## Dataset records
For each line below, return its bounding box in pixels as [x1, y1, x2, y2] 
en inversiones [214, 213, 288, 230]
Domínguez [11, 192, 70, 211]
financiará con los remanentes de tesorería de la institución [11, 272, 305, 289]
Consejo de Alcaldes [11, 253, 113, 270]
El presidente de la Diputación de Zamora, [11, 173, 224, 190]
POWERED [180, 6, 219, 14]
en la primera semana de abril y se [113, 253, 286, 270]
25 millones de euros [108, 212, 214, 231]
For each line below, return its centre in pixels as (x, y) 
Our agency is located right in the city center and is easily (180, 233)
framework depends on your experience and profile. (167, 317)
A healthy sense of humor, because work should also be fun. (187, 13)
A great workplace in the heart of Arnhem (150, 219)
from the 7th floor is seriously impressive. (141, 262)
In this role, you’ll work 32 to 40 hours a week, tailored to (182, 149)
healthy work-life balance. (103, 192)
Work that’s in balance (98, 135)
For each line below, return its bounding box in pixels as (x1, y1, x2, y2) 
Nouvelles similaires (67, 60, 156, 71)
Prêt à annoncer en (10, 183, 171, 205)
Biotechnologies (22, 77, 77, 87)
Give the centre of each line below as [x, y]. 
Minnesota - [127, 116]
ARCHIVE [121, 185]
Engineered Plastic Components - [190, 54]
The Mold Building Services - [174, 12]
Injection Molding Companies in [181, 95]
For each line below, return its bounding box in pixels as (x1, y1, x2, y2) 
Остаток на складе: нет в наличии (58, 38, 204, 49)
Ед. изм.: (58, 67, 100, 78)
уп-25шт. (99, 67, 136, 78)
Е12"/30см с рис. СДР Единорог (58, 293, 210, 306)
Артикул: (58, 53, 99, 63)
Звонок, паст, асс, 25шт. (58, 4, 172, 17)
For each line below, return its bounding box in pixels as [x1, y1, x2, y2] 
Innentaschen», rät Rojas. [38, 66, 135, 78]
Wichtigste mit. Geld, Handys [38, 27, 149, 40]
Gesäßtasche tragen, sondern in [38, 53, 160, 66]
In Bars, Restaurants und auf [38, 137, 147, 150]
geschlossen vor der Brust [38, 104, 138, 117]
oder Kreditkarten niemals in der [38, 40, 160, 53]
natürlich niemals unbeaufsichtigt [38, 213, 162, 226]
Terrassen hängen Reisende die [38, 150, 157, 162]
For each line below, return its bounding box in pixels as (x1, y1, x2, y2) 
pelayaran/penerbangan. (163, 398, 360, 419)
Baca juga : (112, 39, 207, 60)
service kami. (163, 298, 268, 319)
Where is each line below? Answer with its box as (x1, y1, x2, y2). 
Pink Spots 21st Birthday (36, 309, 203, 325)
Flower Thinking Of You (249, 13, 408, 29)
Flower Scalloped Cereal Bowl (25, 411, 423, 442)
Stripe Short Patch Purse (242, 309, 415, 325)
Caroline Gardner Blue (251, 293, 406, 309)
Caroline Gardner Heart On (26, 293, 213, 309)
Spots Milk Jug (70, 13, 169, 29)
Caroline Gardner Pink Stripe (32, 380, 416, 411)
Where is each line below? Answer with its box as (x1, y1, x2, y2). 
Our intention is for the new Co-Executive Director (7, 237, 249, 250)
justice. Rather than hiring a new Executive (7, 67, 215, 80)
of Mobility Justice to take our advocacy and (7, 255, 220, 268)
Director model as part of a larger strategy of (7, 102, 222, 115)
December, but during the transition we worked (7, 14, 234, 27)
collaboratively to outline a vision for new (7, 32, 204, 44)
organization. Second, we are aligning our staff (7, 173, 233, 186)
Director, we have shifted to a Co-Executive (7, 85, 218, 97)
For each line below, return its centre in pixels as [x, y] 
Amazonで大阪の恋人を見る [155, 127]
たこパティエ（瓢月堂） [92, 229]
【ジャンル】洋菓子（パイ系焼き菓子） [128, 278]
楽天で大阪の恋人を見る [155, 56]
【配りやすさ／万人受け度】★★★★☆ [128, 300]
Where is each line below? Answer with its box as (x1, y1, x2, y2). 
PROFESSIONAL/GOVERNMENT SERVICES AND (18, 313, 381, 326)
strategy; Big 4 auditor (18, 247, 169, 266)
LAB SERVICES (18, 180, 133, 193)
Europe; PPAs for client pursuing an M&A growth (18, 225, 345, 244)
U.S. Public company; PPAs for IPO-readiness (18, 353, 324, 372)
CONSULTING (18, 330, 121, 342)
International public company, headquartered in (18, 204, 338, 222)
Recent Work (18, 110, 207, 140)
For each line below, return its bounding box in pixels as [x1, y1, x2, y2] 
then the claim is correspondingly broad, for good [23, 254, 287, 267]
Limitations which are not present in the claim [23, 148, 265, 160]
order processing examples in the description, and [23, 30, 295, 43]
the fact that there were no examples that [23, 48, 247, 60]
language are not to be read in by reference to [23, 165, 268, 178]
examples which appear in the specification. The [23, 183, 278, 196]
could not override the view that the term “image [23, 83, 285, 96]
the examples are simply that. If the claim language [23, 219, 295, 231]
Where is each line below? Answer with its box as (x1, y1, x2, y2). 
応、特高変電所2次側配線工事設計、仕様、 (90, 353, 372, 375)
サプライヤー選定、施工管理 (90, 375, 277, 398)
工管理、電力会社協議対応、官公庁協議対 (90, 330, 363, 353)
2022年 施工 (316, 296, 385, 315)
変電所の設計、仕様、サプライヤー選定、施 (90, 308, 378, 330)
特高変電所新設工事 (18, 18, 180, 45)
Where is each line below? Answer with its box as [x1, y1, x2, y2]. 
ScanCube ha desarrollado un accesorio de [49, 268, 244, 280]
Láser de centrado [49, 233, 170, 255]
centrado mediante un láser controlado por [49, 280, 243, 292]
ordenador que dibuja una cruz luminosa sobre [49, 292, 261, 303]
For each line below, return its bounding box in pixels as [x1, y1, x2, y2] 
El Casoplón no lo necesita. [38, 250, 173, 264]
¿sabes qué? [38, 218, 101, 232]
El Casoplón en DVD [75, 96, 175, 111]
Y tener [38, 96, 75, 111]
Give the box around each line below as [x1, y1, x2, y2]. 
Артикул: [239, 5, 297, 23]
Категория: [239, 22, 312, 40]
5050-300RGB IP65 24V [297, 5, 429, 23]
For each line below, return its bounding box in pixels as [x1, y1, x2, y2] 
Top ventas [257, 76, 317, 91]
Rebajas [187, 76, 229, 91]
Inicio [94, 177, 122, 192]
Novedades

## Task instructions
Repeat exactly the lines of the data from the first one through the line with "A great workplace", both of them included.

## Output of the exercise
For each line below, return its bounding box in pixels as [x1, y1, x2, y2] 
en inversiones [214, 213, 288, 230]
Domínguez [11, 192, 70, 211]
financiará con los remanentes de tesorería de la institución [11, 272, 305, 289]
Consejo de Alcaldes [11, 253, 113, 270]
El presidente de la Diputación de Zamora, [11, 173, 224, 190]
POWERED [180, 6, 219, 14]
en la primera semana de abril y se [113, 253, 286, 270]
25 millones de euros [108, 212, 214, 231]
For each line below, return its centre in pixels as (x, y) 
Our agency is located right in the city center and is easily (180, 233)
framework depends on your experience and profile. (167, 317)
A healthy sense of humor, because work should also be fun. (187, 13)
A great workplace in the heart of Arnhem (150, 219)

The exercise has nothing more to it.